**EXERCISE OBJECTIVE**
In the records that follow, the lines from the one containing "contain multiple labels. [7, 106, 134, 125]" to the one containing "phase is considered", inclusive, are to be given again exactly.

**EXTRACTED DATA**
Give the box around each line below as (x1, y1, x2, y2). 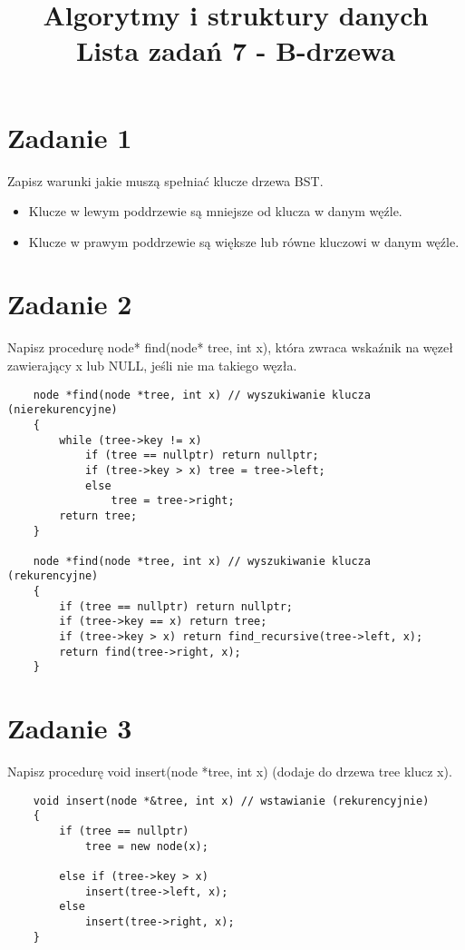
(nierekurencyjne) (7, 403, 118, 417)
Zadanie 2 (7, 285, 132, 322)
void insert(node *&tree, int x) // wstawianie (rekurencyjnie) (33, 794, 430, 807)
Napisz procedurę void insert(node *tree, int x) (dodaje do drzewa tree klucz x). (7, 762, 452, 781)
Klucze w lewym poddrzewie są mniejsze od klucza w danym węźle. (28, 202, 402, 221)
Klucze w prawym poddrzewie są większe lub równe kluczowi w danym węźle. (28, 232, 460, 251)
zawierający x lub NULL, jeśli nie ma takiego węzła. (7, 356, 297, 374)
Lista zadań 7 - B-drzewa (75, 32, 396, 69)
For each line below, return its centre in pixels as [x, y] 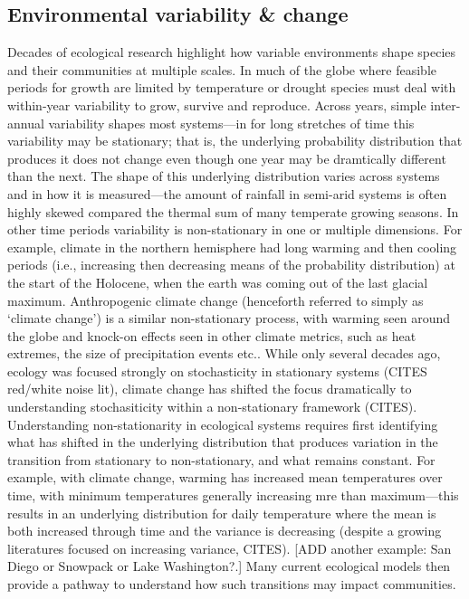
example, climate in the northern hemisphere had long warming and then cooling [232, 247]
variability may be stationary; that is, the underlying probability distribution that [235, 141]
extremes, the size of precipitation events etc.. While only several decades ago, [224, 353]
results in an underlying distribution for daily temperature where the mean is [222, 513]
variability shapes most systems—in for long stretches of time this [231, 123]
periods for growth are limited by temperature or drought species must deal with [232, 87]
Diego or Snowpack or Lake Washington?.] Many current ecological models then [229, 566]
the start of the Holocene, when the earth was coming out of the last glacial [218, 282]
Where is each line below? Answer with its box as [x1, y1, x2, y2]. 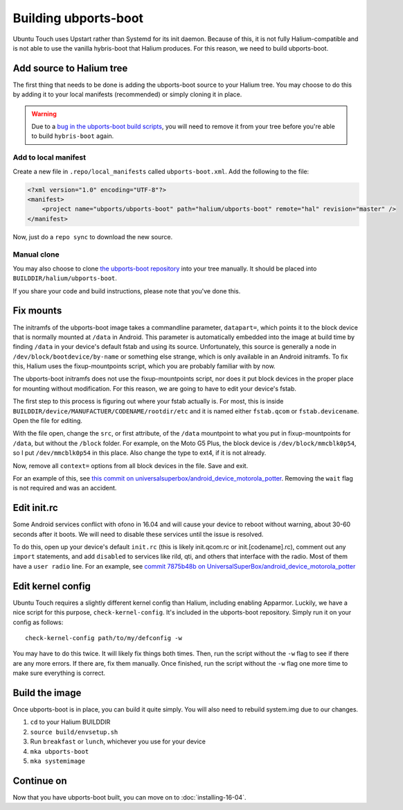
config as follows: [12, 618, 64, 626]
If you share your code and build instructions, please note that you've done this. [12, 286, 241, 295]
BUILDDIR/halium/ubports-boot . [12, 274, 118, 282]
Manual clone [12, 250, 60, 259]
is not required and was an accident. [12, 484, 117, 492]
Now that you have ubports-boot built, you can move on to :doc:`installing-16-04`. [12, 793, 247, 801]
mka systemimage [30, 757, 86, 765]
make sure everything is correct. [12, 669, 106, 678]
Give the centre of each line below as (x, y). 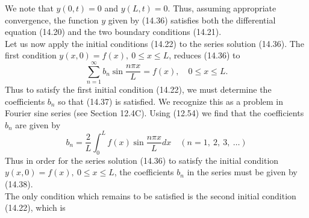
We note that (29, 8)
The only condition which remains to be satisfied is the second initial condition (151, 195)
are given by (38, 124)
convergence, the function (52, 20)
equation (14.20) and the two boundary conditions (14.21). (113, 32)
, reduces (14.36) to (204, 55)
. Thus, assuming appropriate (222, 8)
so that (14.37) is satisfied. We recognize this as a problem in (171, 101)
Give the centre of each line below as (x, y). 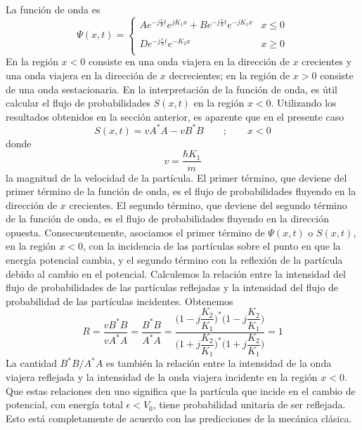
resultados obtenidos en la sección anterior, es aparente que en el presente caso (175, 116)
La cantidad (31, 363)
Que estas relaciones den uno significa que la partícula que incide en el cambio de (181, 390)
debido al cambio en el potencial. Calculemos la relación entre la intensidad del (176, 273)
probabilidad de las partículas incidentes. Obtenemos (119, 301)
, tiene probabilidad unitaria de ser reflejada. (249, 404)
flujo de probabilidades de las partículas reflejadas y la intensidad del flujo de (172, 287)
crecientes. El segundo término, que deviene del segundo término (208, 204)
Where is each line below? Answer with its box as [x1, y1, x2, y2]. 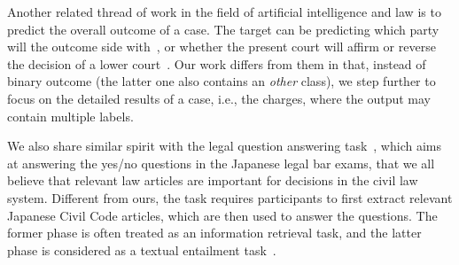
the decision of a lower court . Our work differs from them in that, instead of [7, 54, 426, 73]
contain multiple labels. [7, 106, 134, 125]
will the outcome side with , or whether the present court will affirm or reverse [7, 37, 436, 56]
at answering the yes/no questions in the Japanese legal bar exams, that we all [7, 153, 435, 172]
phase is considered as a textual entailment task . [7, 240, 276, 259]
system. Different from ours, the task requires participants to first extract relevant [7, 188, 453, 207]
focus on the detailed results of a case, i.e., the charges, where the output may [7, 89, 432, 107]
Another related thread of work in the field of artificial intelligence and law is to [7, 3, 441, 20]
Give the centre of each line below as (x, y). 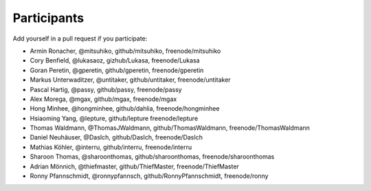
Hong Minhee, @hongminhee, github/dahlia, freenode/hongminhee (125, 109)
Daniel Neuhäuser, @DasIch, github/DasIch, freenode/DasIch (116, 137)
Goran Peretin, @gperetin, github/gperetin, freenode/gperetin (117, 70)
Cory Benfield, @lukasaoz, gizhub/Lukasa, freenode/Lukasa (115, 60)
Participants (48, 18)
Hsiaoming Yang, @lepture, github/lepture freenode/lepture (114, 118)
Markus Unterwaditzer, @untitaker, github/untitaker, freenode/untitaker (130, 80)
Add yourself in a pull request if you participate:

**TASK RESPONSE**
contain multiple labels. [7, 106, 134, 125]
will the outcome side with , or whether the present court will affirm or reverse [7, 37, 436, 56]
at answering the yes/no questions in the Japanese legal bar exams, that we all [7, 153, 435, 172]
phase is considered as a textual entailment task . [7, 240, 276, 259]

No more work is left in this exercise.